In 2009, The Guardian reported tales of a macho culture inside the Structured Capital Markets division, where, one source claimed, "the deals are so big you never say billion or million, you just say 16 bucks or 16 quid which meant billion". The same source suggested that tax avoidance "was so big it became the engine of growth for the whole of the investment banking arm".

The Salz report stated that between 2000 and 2011 the SCM business generated revenue of 9.5 billion pounds. (Guardian Jill Treanor).

===Wall Street Journal investigation===

A 2006 investigation by The Wall Street Journal, alleged that in 2003, Jenkins and his team had set up a company co-owned by Barclays and the US bank Wachovia, Augustus Funding LLC, which was incorporated in Delaware but also had a London address and British directors.
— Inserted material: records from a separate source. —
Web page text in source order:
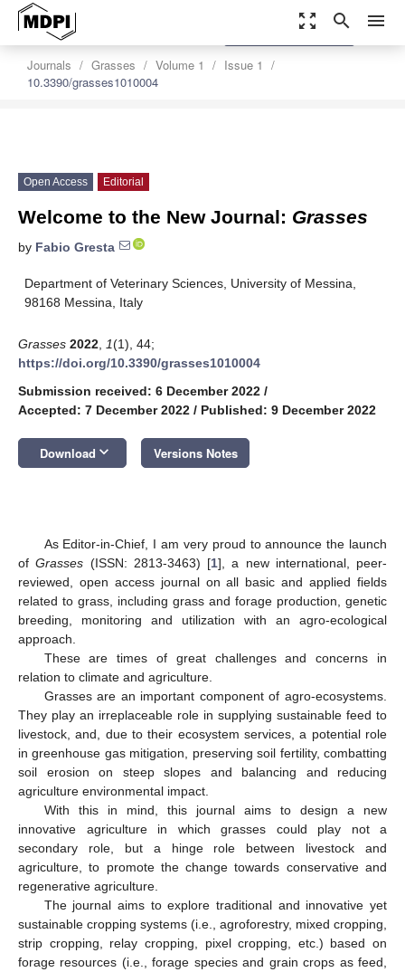
zoom_out_map search menu
Journals Grasses Volume 1
Issue 1
10.3390/grasses1010004
settings
Order Article Reprints
Open Access Editorial
Welcome to the New Journal: Grasses
by Fabio Gresta
Department of Veterinary Sciences, University of Messina,
98168 Messina, Italy
Grasses 2022 1(1), 44;
https://doi.org/10.3390/grasses1010004
Submission received: 6 December 2022 /
Accepted: 7 December 2022 / Published: 9 December 2022
Download keyboard_arrow_down Versions Notes
As Editor-in-Chief, I am very proud to announce the launch
ofGrasses (ISSN: 2813-3463) [1], a new international, peer-
reviewed, open access journal on all basic and applied fields
related to grass, including grass and forage production, genetic
breeding, monitoring and utilization with an agro-ecological
approach.
These are times of great challenges and concerns in
relation to climate and agriculture.
Grasses are an important component of agro-ecosystems.
They play an irreplaceable role in supplying sustainable feed to
livestock, and, due to their ecosystem services, a potential role
in greenhouse gas mitigation, preserving soil fertility, combatting
soil erosion on steep slopes and balancing and reducing
agriculture environmental impact.
With this in mind, this journal aims to design a new
innovative agriculture in which grasses could play not a
secondary role, but a hinge role between livestock and
agriculture, to promote the change towards conservative and
regenerative agriculture.
The journal aims to explore traditional and innovative yet
sustainable cropping systems (i.e., agroforestry, mixed cropping,
strip cropping, relay cropping, pixel cropping, etc.) based on
forage resources (i.e., forage species and grain crops as feed,

Although the company had no employees, products or customers, in 2004, it registered pretax profits of $317 million from assets such as Danish mortgage securities and U.S. Treasuries, on which it paid UK taxes of $94 million.
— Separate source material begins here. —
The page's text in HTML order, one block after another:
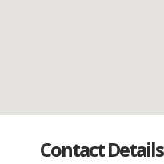
Contact Details

According to The Wall Street Journal, thanks to "elaborate structure and cash flows", both Barclays and Wachovia were able to take credit for a full payment of the tax, meaning the $94 million could be claimed twice (a so-called "double dip"). The report suggested that Augustus Funding was one of at least nine structures involving US banks set up by Barclays. Barclays called the account of the transactions "materially inaccurate", while a statement from Wachovia said that they had "complied with all applicable laws and regulations".

===iShares===
Jenkins played a key role in the selling of Barclays' iShares asset management business to CVC, the private equity firm but that did not close and Barclays Global Investors was then sold to the US firm BlackRock for $13.5 billion in June 2009.

==After Barclays==
Jenkins left Barclays in August 2009. He retained a consultancy role with the bank while establishing his own advisory business, Elkstone, based on his contacts in the Middle East.

In February 2010, Jenkins launched an advisory firm in Dublin, Elkstone Capital, looking at opportunities created by the Irish financial crisis. "If you are sitting in Dublin today, there are tremendous opportunities, from capital raising to restructuring to acquisitions," he said. Nonetheless, Jenkins left Elkstone Capital in December 2011 without doing any deals.
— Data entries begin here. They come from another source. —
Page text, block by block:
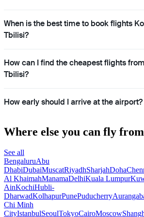
When is the best time to book flights
Tbilisi?
How can I find the cheapest flights
Tbilisi?
How early should I arrive at the airport?
Where else you can fly
See all
BengaluruAbu
DhabiDubaiMuscatRiyadhSharjahDoha
Al KhaimahManamaDelhiKuala Lumpur
AinKochiHubli-
DharwadKolhapurPunePuducherry
Chi Minh
CityIstanbulSeoulTokyoCairoMoscow
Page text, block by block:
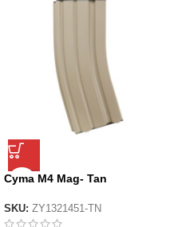
Cyma M4 Mag- Tan
SKU: ZY1321451-TN
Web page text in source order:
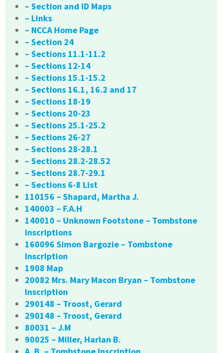
– Section and ID Maps
– Links
– NCCA Home Page
– Section 24
– Sections 11.1-11.2
– Sections 12-14
– Sections 15.1-15.2
– Sections 16.1, 16.2 and 17
– Sections 18-19
– Sections 20-23
– Sections 25.1-25.2
– Sections 26-27
– Sections 28-28.1
– Sections 28.2-28.52
– Sections 28.7-29.1
– Sections 6-8 List
110156 – Shapard, Martha J.
140003 – F.A.H
140010 – Unknown Footstone – Tombstone
Inscriptions
160096 Simon Bargozie – Tombstone
Inscription
1908 Map
20082 Mrs. Mary Macon Bryan – Tombstone
Inscription
290148 – Troost, Gerard
290148 – Troost, Gerard
80031 – J.M
90025 – Miller, Harlan B.
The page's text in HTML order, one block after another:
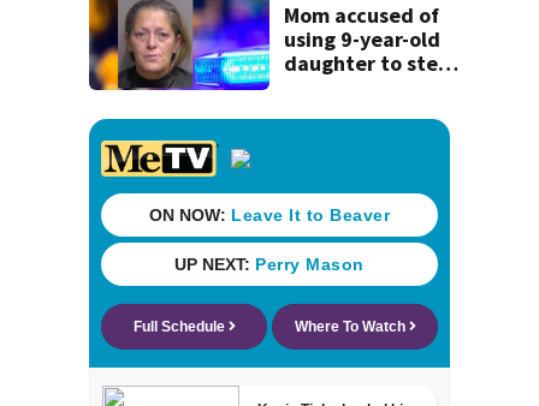
they’ve gone
nearly a month
without AC
Mom accused of
using 9-year-old
daughter to steal
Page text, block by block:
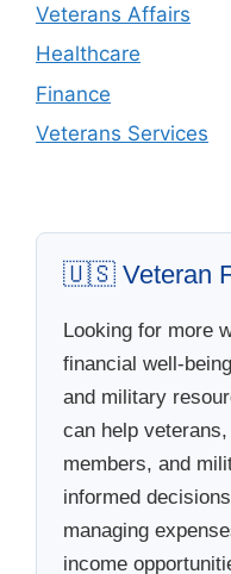
Veterans Affairs
Healthcare
Finance
Veterans Services
🇺🇸 Veteran
Looking for more
financial well-
and military
can help
members, and
informed
managing
income

In October 2011, it was announced that Jenkins had joined BTG Pactual as a managing partner and would sit on the bank's global management and investment committees.

In 2016 he invested in a fund to acquire a cannabis cultivation facility in Northern California, and subsequently that ownership was sold.

==Personal life==
Jenkins married Catherine McDowell in 1980, a banker at Barclays, and had one daughter. In 1999 he married Sanela Dijana Ćatić, whom he had met in the gym at the Barbican, where Roger Jenkins was living after the end of his first marriage. Diana is a Bosnian Muslim who was born in Bosnia but migrated to London from Sarajevo during the Bosnian War. Jenkins has said that they had "a bit of a hippy marriage". They have two children.

In 2011 it was announced that their marriage had come to "a natural end" in 2009 and they jointly filed for divorce in late 2011. Diana said she still loves her husband but she needs to be free, saying, "this is my time to be me".

In February 2018, Jenkins announced his engagement to Larissa Andrade, a Brazilian model and actress 29 years his junior living in Los Angeles and on 11 August 2018 they were married in Txai, Bahia, Brazil and subsequently divorced in December 2021.

Jenkins moved back to the United Kingdom in 2019.